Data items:
□ □ □ □ □ □ □
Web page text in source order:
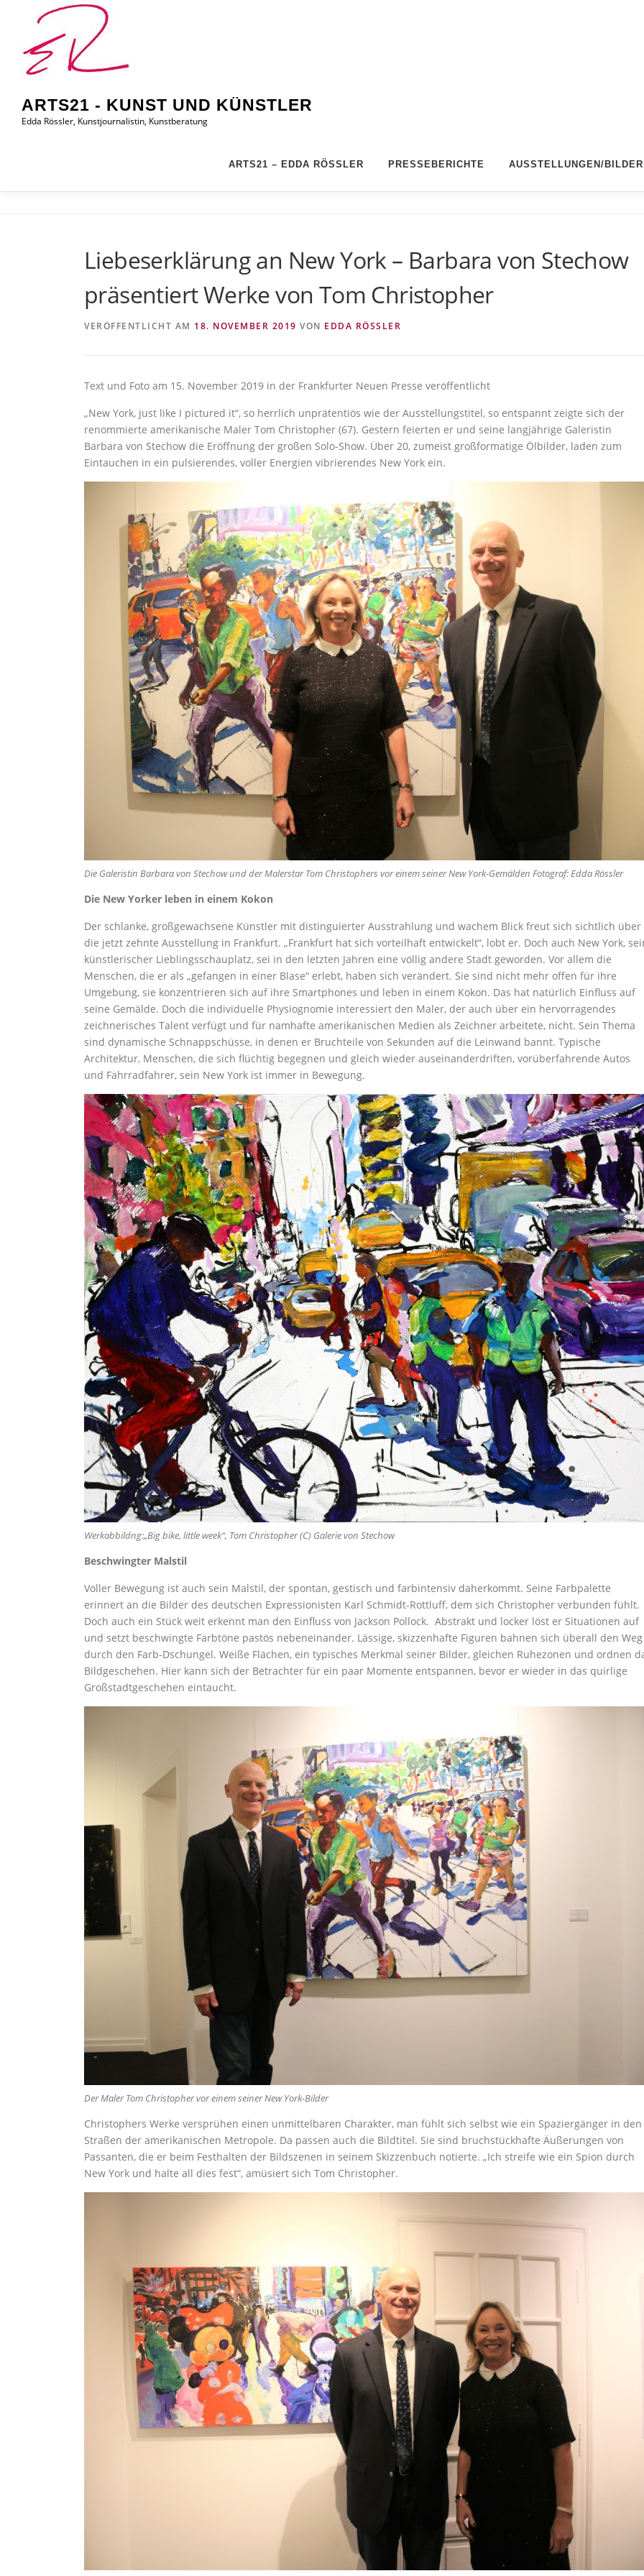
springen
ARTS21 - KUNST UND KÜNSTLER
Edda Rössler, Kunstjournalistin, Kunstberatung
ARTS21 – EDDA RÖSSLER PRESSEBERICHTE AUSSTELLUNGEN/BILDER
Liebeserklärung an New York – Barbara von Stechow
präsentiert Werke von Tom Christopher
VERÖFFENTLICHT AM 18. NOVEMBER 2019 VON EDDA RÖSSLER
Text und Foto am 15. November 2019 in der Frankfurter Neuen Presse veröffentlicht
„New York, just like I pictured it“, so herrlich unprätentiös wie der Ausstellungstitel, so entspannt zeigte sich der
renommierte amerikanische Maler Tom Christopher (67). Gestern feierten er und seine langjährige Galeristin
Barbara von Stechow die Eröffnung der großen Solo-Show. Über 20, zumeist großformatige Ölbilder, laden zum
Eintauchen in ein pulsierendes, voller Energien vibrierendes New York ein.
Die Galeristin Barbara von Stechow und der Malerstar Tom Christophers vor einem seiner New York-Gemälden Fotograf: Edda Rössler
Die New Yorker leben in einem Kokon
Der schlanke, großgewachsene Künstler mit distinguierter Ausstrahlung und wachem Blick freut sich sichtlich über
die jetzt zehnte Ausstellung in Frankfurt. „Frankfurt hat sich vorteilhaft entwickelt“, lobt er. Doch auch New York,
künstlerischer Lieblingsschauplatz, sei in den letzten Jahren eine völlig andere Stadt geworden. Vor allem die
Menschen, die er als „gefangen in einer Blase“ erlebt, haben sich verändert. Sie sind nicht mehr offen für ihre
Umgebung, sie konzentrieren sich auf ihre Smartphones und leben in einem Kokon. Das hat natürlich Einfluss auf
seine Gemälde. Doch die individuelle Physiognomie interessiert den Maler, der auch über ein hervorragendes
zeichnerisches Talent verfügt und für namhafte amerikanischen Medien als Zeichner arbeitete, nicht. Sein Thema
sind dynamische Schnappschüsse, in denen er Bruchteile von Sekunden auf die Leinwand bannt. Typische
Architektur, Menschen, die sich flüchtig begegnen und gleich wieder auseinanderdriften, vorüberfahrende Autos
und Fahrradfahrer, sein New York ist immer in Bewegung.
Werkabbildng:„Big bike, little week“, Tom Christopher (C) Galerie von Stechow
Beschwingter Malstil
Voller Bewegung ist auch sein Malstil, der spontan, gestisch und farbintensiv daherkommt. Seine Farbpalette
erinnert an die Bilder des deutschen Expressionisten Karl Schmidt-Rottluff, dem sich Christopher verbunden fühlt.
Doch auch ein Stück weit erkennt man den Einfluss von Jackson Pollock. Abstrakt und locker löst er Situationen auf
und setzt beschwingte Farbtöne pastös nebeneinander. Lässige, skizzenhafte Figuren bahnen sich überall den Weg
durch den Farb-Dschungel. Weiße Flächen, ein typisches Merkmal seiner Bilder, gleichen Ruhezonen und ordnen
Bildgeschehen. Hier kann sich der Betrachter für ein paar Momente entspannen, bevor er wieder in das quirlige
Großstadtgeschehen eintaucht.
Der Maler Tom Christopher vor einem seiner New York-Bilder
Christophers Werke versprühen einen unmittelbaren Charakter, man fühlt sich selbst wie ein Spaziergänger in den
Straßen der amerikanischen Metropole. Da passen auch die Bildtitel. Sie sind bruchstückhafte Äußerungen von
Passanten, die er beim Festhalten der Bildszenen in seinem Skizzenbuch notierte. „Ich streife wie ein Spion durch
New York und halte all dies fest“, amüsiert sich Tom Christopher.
□ □ □ □ □ □ □
● Work required
Reproduce each entry above word for word. Pictures are not part of the copy.

● Answer space
Web page text in source order:
springen
ARTS21 - KUNST UND KÜNSTLER
Edda Rössler, Kunstjournalistin, Kunstberatung
ARTS21 – EDDA RÖSSLER PRESSEBERICHTE AUSSTELLUNGEN/BILDER
Liebeserklärung an New York – Barbara von Stechow
präsentiert Werke von Tom Christopher
VERÖFFENTLICHT AM 18. NOVEMBER 2019 VON EDDA RÖSSLER
Text und Foto am 15. November 2019 in der Frankfurter Neuen Presse veröffentlicht
„New York, just like I pictured it“, so herrlich unprätentiös wie der Ausstellungstitel, so entspannt zeigte sich der
renommierte amerikanische Maler Tom Christopher (67). Gestern feierten er und seine langjährige Galeristin
Barbara von Stechow die Eröffnung der großen Solo-Show. Über 20, zumeist großformatige Ölbilder, laden zum
Eintauchen in ein pulsierendes, voller Energien vibrierendes New York ein.
Die Galeristin Barbara von Stechow und der Malerstar Tom Christophers vor einem seiner New York-Gemälden Fotograf: Edda Rössler
Die New Yorker leben in einem Kokon
Der schlanke, großgewachsene Künstler mit distinguierter Ausstrahlung und wachem Blick freut sich sichtlich über
die jetzt zehnte Ausstellung in Frankfurt. „Frankfurt hat sich vorteilhaft entwickelt“, lobt er. Doch auch New York,
künstlerischer Lieblingsschauplatz, sei in den letzten Jahren eine völlig andere Stadt geworden. Vor allem die
Menschen, die er als „gefangen in einer Blase“ erlebt, haben sich verändert. Sie sind nicht mehr offen für ihre
Umgebung, sie konzentrieren sich auf ihre Smartphones und leben in einem Kokon. Das hat natürlich Einfluss auf
seine Gemälde. Doch die individuelle Physiognomie interessiert den Maler, der auch über ein hervorragendes
zeichnerisches Talent verfügt und für namhafte amerikanischen Medien als Zeichner arbeitete, nicht. Sein Thema
sind dynamische Schnappschüsse, in denen er Bruchteile von Sekunden auf die Leinwand bannt. Typische
Architektur, Menschen, die sich flüchtig begegnen und gleich wieder auseinanderdriften, vorüberfahrende Autos
und Fahrradfahrer, sein New York ist immer in Bewegung.
Werkabbildng:„Big bike, little week“, Tom Christopher (C) Galerie von Stechow
Beschwingter Malstil
Voller Bewegung ist auch sein Malstil, der spontan, gestisch und farbintensiv daherkommt. Seine Farbpalette
erinnert an die Bilder des deutschen Expressionisten Karl Schmidt-Rottluff, dem sich Christopher verbunden fühlt.
Doch auch ein Stück weit erkennt man den Einfluss von Jackson Pollock. Abstrakt und locker löst er Situationen auf
und setzt beschwingte Farbtöne pastös nebeneinander. Lässige, skizzenhafte Figuren bahnen sich überall den Weg
durch den Farb-Dschungel. Weiße Flächen, ein typisches Merkmal seiner Bilder, gleichen Ruhezonen und ordnen
Bildgeschehen. Hier kann sich der Betrachter für ein paar Momente entspannen, bevor er wieder in das quirlige
Großstadtgeschehen eintaucht.
Der Maler Tom Christopher vor einem seiner New York-Bilder
Christophers Werke versprühen einen unmittelbaren Charakter, man fühlt sich selbst wie ein Spaziergänger in den
Straßen der amerikanischen Metropole. Da passen auch die Bildtitel. Sie sind bruchstückhafte Äußerungen von
Passanten, die er beim Festhalten der Bildszenen in seinem Skizzenbuch notierte. „Ich streife wie ein Spion durch
New York und halte all dies fest“, amüsiert sich Tom Christopher.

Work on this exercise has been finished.